A iniciativa se fortaleceu em 1999 quandoa UNEP aderiu a ela e quando 20 empresas começaram a organizar seus relatórios de sustentabilidade baseados no rascunho do que viria a ser o GRI. No ano 2000, com um grande esforço de divulgação e a realização de reuniões na América do Sul e do Norte, Austrália, Europa, Sul da Ásia e Japão, 50 empresas passaram a seguir as diretrizes do GRI em seus relatórios.
O GRI foi constituído como organização independente, na forma de uma associação com sede em Amsterdã, Holanda, em 2001. Conta também com os representantes regionais, os Pontos Focais (Focal Points) nos seguintes países: Austrália, Brasil, China, Índia e Estados Unidos e com uma rede mundial de 30.000 pessoas.
O GRI desenvolveu um guia para orientar as empresas na elaboração dos relatórios. A primeira parte dele trata dos princípios, tais como materialidade, comparabilidade, exatidão dos dados, tempestividade etc. A segunda parte trata do conteúdo do relatório – estratégias, gestão e indicadores de desempenho.
Os indicadores de desempenho propostos pelo GRI são organizados em categorias: econômica, ambiental e social. A social é dividida em subcategorias – trabalho, direitos humanos, sociedade e responsabilidade do produto.
Além do guia geral, o GRI desenvolveu guias suplementares setoriais, entre eles o setor financeiro. O suplemento para o setor de serviços financeiros foi elaborado por uma equipe de multistakeholders de diferentes regiões, formada por voluntários de empresas do setor, investidores, trabalhadores, ONGs e instituições de pesquisas. Os membros da equipe fazem parte como indivíduos e não representam necessariamente a visão das organizações a que pertencem. O suplemento foi lançado em outubro de 2008 – o G3 guideline.

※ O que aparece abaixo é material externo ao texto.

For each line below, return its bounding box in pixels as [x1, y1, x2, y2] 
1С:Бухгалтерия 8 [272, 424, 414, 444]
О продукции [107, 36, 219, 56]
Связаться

Apesar de os padrões GRI exercerem importante papel como disseminadores e orientadores de práticas e políticas socioambientais no setor financeiro, a pesquisa realizada pelo BCB sobre relatórios de sustentabilidade de bancos no Brasil e outros países, constatou diversas falhas, sendo a principal delas a dificuldade de dados quantitativos que possibilitem a comparabilidade entre os bancos e as ações dos bancos em um período de tempo. Mais uma vez o problema decorre da falta de sanções e controle externo por se tratar de uma autorregulação e, portanto, sem poder coercitivo para exigir o cumprimento dos padrões.
O GRI tem várias categorias em termos de qualidade de informações, até mesmo os relatórios de uma mesma categoria se apresentam em um formato e com dados e informações muito diferentes, o que inviabiliza a comparabilidade, dificultando as decisões dos agentes econômicos em relação aos aspectos ambientais. Esse é o motivo pelo qual alguns trabalhos de pesquisas vêm sugerindo a necessidade de regular os relatórios de sustentabilidade. Duarte (2012), por exemplo, argumenta que os instrumentos voluntários de relatório de sustentabilidade não têm sido eficazes porque não há nenhum controle sobre as atividades dos signatários para medir a extensão de seu compromisso e nenhuma responsabilidade legal por sua violação. Outros autores, tais como Richardson (2011) e Sjåfjell (2011) também defendem a necessidade de regular a divulgação de informações não financeiras das empresas para melhorar a adoção de critérios sociais e ambientais nos investimentos.